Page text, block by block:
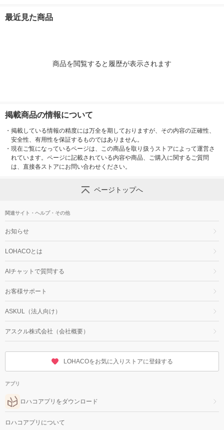
最近見た商品
商品を閲覧すると履歴が表示されます
掲載商品の情報について
・ 掲載している情報の精度には万全を期しておりますが、その内容の正確性、
安全性、有用性を保証するものではありません。
・ 現在ご覧になっているページは、この商品を取り扱うストアによって運営さ
れています。ページに記載されている内容や商品、ご購入に関するご質問
は、直接各ストアにお問い合わせください。
ページトップへ
関連サイト・ヘルプ・その他
お知らせ
LOHACOとは
AIチャットで質問する
お客様サポート
ASKUL（法人向け）
アスクル株式会社（会社概要）
LOHACOをお気に入りストアに登録する
アプリ
ロハコアプリをダウンロード
ロハコアプリについて
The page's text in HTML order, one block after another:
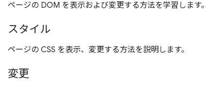
ページの DOM を表示および変更する方法を学習します。
スタイル
ページの CSS を表示、変更する方法を説明します。
変更
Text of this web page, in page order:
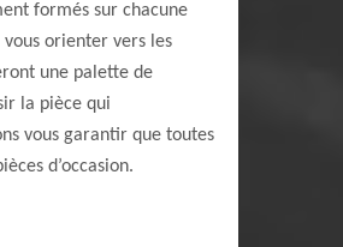
formés sur chacune
orienter vers les
une palette de
la pièce qui
vous garantir que toutes
d’occasion.
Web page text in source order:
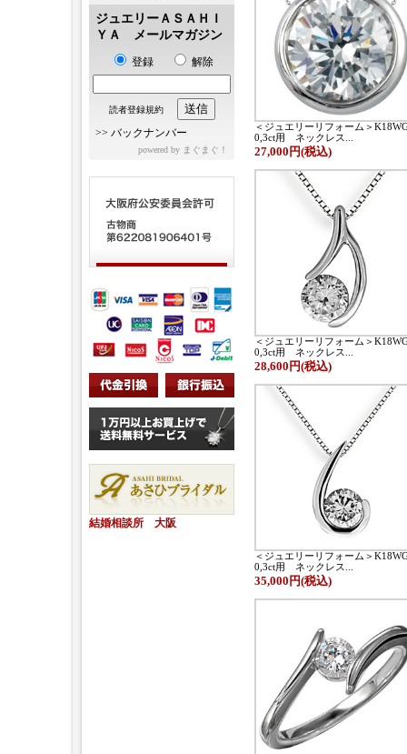
ジュエリーＡＳＡＨＩ
ＹＡ メールマガジン
登録 解除
読者登録規約
>> バックナンバー
powered by まぐまぐ！
結婚相談所 大阪
＜ジュエリーリフォーム＞
0,3ct用 ネックレス...
27,000円(税込)
＜ジュエリーリフォーム＞
0,3ct用 ネックレス...
28,600円(税込)
＜ジュエリーリフォーム＞
0,3ct用 ネックレス...
35,000円(税込)
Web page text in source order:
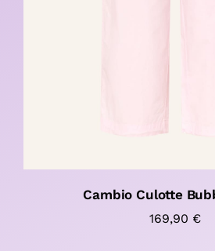
Cambio Culotte
169,90 €
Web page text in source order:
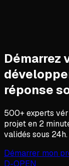
Démarrez
réponse
500+ experts
projet en 2
validés sous
Démarrer mon
D-OPEN

• • • •

■ **WORK TASK**: A single number is the whole answer here: the number of lines in the data containing "ページの".

■ **ANSWER BOX**: 2